Python Version (if applicable): python 3.8.10

Steps To Reproduce

shanchenjie commented 1 year ago

i try to compiling the same model with Xavier NX with the same jetpack version,it works well. And i found it will cost diffierent memory even if compile with the same yolov5l model. memory cost max when using Orin NX: 09-26-2023 18:27:47 RAM 5902/7337MB (lfb 5x4MB) SWAP 3/7764MB (cached 0MB) memory cost max when using Xavier NX: 09-26-2023 10:45:28 RAM 5156/6857MB (lfb 66x1MB) SWAP 45/3428MB (cached 0MB)

zerollzeng commented 1 year ago

[09/26/2023-18:37:20] [W] [TRT] Tactic Device request: 4226MB Available: 2658MB. Device memory is insufficient to use tactic.

This is is a warning, so should be good. It just mean the device memory is insufficient for this tactic. TensorRT will use other tactics.

[09/26/2023-18:39:53] [E] Saving engine to file failed.

This is why it fails, do you have the write privilege to the directory?

shanchenjie commented 1 year ago

[09/26/2023-18:37:20] [W] [TRT] Tactic Device request: 4226MB Available: 2658MB. Device memory is insufficient to use tactic.

This is is a warning, so should be good. It just mean the device memory is insufficient for this tactic. TensorRT will use other tactics.

[09/26/2023-18:39:53] [E] Saving engine to file failed.

This is why it fails, do you have the write privilege to the directory?

Thanks for your reply.

  1. And yes, i use root user during the whole process.
  2. I try with some small model(resnet50,yolov5s,yolov5m), no error happens. Trt engine can be exported correctly.
  3. But with unet, yolov5l, yolov5x, The same model same command, but fail with Orin NX(xavier nx success).
  4. It cost different memory to transform the trt engine with orin nx and xavier nx, i'm not sure if it is the reason.

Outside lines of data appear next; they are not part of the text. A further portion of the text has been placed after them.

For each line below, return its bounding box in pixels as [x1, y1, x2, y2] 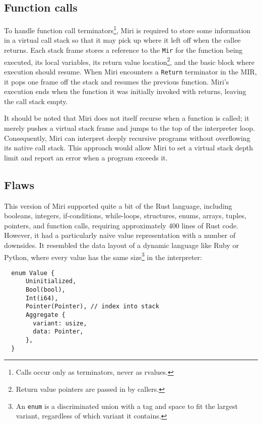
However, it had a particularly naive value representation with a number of [4, 230, 236, 240]
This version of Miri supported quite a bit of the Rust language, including [4, 200, 232, 211]
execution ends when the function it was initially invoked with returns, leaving [4, 86, 246, 97]
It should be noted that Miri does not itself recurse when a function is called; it [4, 113, 249, 123]
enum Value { [11, 269, 55, 277]
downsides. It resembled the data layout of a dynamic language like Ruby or [4, 239, 239, 250]
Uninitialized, [25, 278, 77, 285]
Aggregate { [25, 311, 65, 319]
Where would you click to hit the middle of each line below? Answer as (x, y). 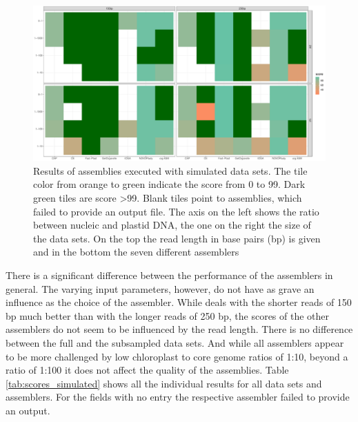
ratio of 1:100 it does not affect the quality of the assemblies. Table (147, 370)
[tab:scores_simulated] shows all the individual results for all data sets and (164, 383)
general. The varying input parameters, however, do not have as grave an (160, 288)
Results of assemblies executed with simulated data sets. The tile (170, 170)
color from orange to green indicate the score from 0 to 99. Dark (169, 184)
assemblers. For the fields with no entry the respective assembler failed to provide (178, 397)
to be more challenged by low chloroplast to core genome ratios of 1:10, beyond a (177, 356)
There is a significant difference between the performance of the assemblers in (169, 275)
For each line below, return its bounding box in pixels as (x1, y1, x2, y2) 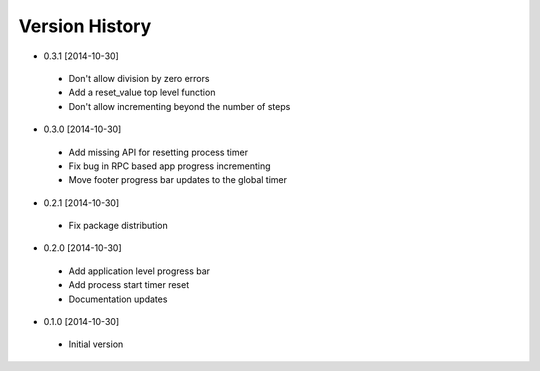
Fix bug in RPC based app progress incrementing (68, 160, 271, 172)
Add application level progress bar (68, 265, 210, 277)
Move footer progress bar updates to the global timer (68, 174, 288, 186)
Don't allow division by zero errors (68, 72, 210, 84)
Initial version (68, 338, 124, 350)
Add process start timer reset (68, 279, 190, 291)
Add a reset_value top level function (68, 86, 216, 99)
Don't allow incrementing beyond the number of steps (68, 100, 291, 112)
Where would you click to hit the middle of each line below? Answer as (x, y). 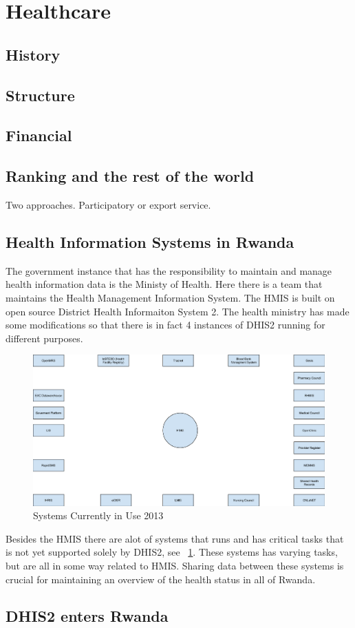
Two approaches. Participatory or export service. (108, 204)
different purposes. (44, 338)
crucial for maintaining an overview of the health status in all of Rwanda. (161, 579)
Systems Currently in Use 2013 (98, 515)
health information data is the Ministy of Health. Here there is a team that (164, 284)
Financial (39, 135)
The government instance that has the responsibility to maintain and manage (169, 270)
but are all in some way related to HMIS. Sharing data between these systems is (175, 565)
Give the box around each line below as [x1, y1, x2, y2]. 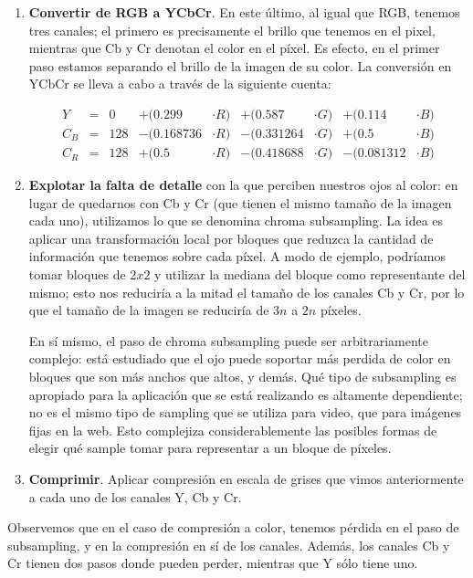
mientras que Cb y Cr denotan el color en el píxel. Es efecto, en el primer [28, 38, 440, 58]
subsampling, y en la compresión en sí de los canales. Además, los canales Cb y [7, 535, 450, 554]
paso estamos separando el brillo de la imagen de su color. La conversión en [28, 56, 452, 75]
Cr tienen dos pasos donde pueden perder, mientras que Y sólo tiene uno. [7, 553, 418, 573]
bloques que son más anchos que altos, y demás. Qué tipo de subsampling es [28, 367, 457, 385]
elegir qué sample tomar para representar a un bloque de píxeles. [28, 438, 392, 457]
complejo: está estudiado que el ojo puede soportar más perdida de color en [28, 349, 451, 368]
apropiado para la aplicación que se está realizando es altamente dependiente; [28, 384, 463, 404]
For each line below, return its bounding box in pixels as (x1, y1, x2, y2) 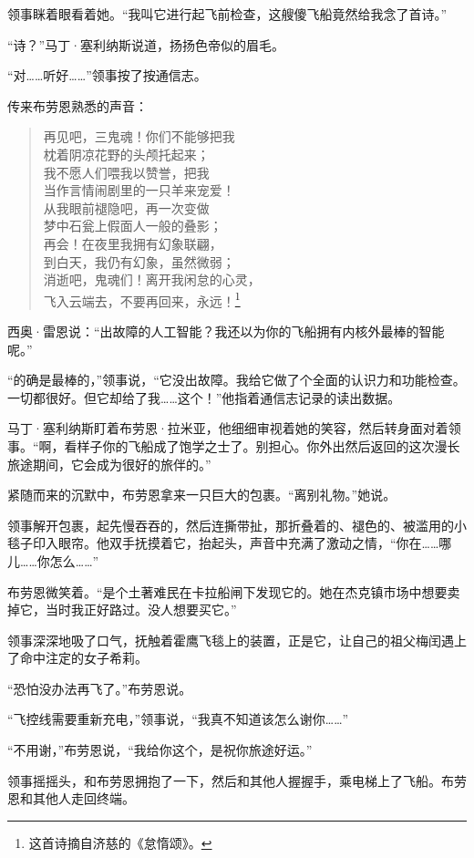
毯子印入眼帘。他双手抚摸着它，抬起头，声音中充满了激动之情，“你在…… (7, 533, 439, 553)
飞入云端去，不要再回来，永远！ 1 (43, 288, 241, 310)
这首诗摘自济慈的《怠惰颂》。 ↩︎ (28, 832, 212, 852)
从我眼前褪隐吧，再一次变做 (43, 198, 210, 217)
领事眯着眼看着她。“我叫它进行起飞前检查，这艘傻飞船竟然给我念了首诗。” (7, 5, 448, 23)
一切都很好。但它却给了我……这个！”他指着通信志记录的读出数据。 (7, 388, 401, 407)
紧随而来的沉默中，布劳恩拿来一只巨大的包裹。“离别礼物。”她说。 (7, 485, 397, 504)
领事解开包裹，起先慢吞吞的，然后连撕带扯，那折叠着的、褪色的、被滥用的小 (7, 515, 467, 534)
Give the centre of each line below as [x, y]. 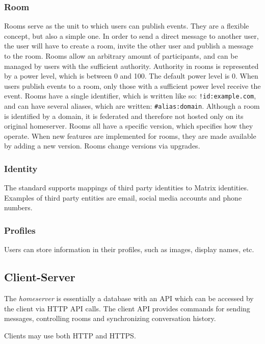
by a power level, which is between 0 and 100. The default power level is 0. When [131, 76]
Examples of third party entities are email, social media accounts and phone [123, 197]
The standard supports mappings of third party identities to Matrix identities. [126, 188]
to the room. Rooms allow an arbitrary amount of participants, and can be [121, 56]
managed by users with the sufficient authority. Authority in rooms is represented [131, 66]
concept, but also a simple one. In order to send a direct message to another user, [131, 35]
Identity [21, 168]
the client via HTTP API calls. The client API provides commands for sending [127, 308]
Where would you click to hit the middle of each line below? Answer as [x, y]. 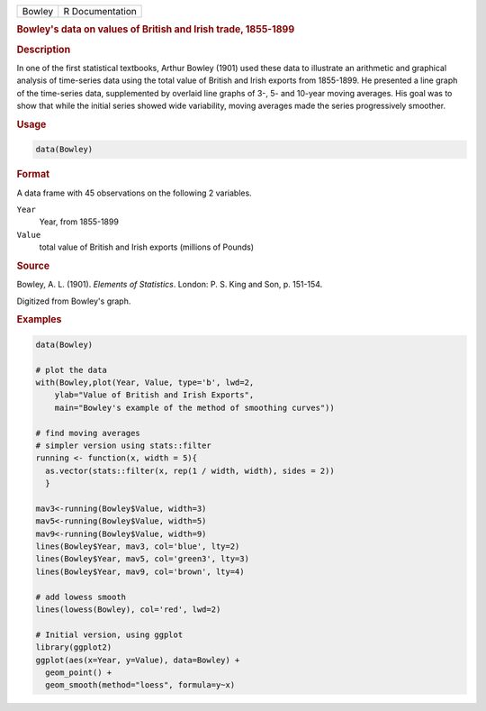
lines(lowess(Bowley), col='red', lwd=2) [128, 610]
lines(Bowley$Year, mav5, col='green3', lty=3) [142, 559]
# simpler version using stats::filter [123, 445]
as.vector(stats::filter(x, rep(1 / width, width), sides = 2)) [190, 470]
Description [44, 50]
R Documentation [100, 11]
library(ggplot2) [74, 647]
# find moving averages [88, 433]
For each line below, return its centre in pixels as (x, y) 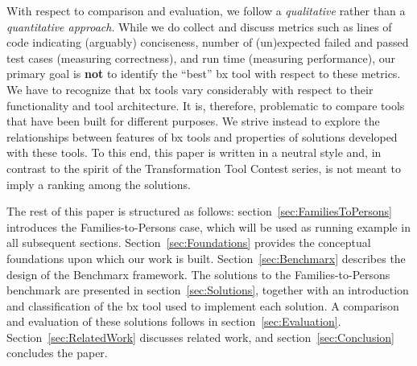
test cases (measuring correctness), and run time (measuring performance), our (201, 58)
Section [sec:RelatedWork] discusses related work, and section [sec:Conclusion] (200, 337)
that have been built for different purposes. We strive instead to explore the (193, 121)
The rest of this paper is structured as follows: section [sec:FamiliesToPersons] (199, 211)
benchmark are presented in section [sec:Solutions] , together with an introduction (208, 290)
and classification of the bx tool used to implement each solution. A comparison (203, 305)
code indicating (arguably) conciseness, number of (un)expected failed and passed (208, 42)
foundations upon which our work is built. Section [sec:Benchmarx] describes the (206, 258)
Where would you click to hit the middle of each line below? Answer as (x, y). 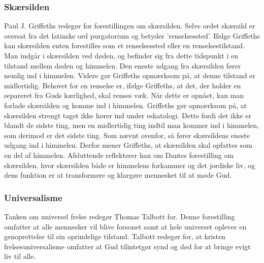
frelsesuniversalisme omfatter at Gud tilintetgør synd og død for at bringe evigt (127, 246)
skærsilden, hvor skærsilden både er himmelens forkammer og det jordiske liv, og (130, 165)
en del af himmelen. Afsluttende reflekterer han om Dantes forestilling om (119, 155)
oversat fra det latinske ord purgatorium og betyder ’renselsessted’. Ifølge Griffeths (132, 35)
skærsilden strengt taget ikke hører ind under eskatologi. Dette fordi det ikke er (128, 115)
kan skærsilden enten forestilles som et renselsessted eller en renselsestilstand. (125, 45)
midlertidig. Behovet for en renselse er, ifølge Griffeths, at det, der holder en (123, 85)
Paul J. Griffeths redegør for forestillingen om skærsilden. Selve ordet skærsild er (130, 26)
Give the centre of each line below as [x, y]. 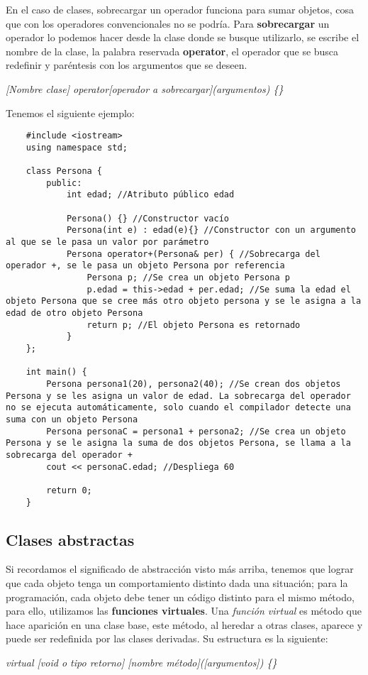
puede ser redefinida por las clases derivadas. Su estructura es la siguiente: [167, 638]
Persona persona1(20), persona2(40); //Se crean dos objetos [194, 384]
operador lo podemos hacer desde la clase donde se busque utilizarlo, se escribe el [183, 37]
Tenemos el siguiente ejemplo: [70, 112]
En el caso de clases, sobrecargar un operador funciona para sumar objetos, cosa [180, 9]
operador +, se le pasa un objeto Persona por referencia [145, 266]
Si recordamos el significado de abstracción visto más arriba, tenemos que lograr [180, 569]
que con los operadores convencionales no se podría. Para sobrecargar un [168, 23]
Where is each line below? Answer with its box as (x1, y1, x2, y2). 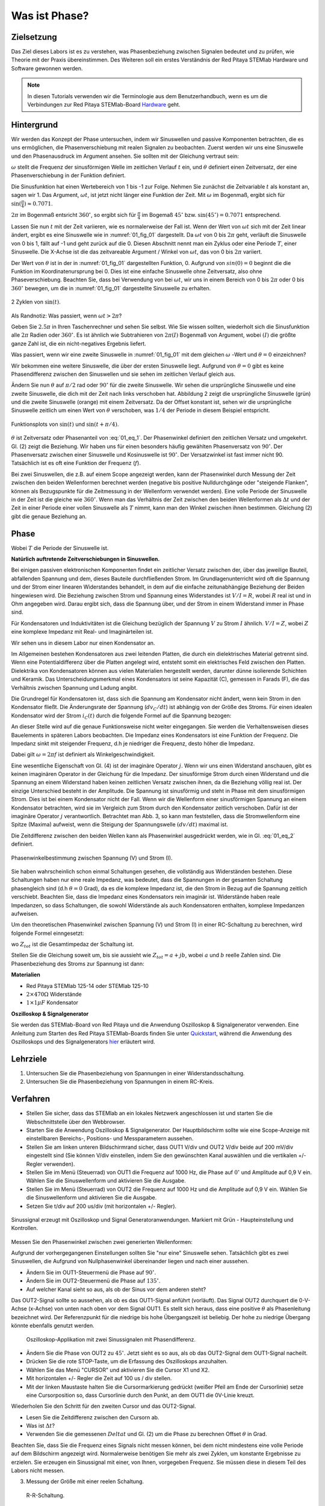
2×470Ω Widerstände (26, 991, 82, 998)
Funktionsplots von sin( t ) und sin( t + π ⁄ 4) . (11, 420, 119, 428)
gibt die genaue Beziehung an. (11, 513, 87, 520)
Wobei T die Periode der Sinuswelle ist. (11, 544, 109, 551)
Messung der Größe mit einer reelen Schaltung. (26, 1478, 144, 1485)
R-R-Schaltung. (26, 1492, 65, 1499)
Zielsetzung (11, 32, 57, 42)
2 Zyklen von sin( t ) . (11, 298, 61, 305)
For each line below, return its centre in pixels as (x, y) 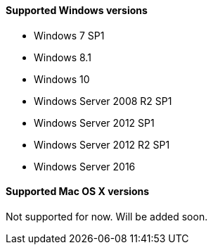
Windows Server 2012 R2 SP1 (102, 144)
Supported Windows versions (77, 10)
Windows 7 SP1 (69, 35)
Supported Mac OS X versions (78, 192)
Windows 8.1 (63, 57)
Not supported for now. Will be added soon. (107, 216)
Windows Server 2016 (85, 166)
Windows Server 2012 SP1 (94, 123)
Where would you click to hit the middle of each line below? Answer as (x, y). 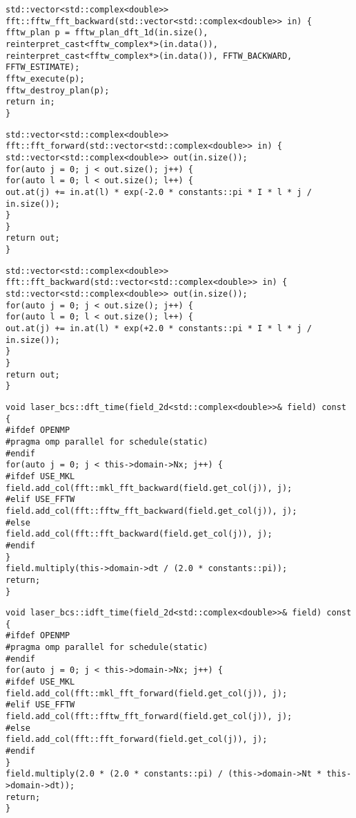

memory cost max when using Orin NX: 09-26-2023 18:27:47 RAM 5902/7337MB (lfb 5x4MB) SWAP 3/7764MB (cached 0MB) memory cost max when using Xavier NX: 09-26-2023 10:45:28 RAM 5156/6857MB (lfb 66x1MB) SWAP 45/3428MB (cached 0MB)

zerollzeng commented 1 year ago

Turn on the TRT verbose log, I think we can know more detailed reason why it fails.

ttyio commented 12 months ago

closing since no activity for more than 3 weeks, pls reopen if you still have question, thanks!

LINTAO5835 commented 12 months ago

Did you finally solve it? I had the same situation!

[2023/09/26-18:37:20] [W] [TRT] 战术设备请求:4226MB 可用:2658MB。设备内存不足,无法使用策略。

这是一个警告,所以应该是好的。这只是意味着设备内存不足以满足这种策略。TensorRT 将使用其他策略。

[2023/09/26-18:39:53] [E] 将引擎保存到文件失败。

这就是它失败的原因,你有目录的写入权限吗?

感谢您的回复。

  1. 是的,我在整个过程中都使用 root 用户。
  2. 我尝试使用一些小模型(resnet50,yolov5s,yolov5m),没有发生错误。Trt 引擎可以正确导出。
  3. 但是使用 unet、yolov5l、yolov5x、相同的模型相同的命令,但使用 Orin NX 失败(xavier nx 成功)。
  4. 使用 orin nx 和 xavier nx 转换 trt 引擎需要不同的内存,我不确定这是否是原因。

使用 Orin NX 时内存成本最大:09-26-2023 18:27:47 内存 5902/7337MB (lfb 5x4MB) 交换 3/7764MB(缓存 0MB) 使用 Xavier NX 时内存成本最大:09-26-2023 10:45:28 内存 5156/6857MB (lfb 66x1MB) 交换 45/3428MB(缓存 0MB)

CZG0712 commented 3 months ago

@shanchenjie I also encountered the same error, may I ask you to solve it?